Mitigation Recommendations
Patch status is not yet confirmed — check the Red Hat advisory at https://access.redhat.com/security/cve/CVE-2026-42015 for current remediation guidance. Until a patch or official fix is available, monitor vendor communications for updates. No vendor advisory content indicates that no action is required or that the issue is already mitigated.
Technical Details
- Data Version
- 5.2
- Assigner Short Name
- redhat
- Date Reserved
- 2026-04-23T11:23:46.517Z
- Cvss Version
- 3.1
- State
- PUBLISHED
- Remediation Level
- null
- Vendor Advisory Urls
- [{"url":"https://access.redhat.com/security/cve/CVE-2026-42015","vendor":"Red Hat"}]
Threat ID: 6a161534e29bf47b506c5224
Added to database: 5/26/2026, 9:48:36 PM
Last enriched: 5/26/2026, 10:05:09 PM
Last updated: 5/26/2026, 11:02:02 PM
Views: 3
Community Reviews
0 reviewsCrowdsource mitigation strategies, share intel context, and vote on the most helpful responses. Sign in to add your voice and help keep defenders ahead.

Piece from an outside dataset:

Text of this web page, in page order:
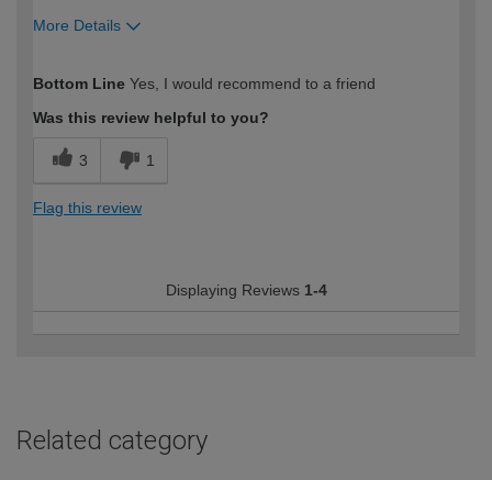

Want to contribute mitigation steps or threat intel context? Sign in or create an account to join the community discussion.
Actions
Updates to AI analysis require Pro Console access. Upgrade inside Console → Billing.
Need more coverage?
Upgrade to Pro Console for AI refresh and higher limits.
For incident response and remediation, OffSeq services can help resolve threats faster.
Latest Threats
Check if your credentials are on the dark web
Instant breach scanning across billions of leaked records. Free tier available.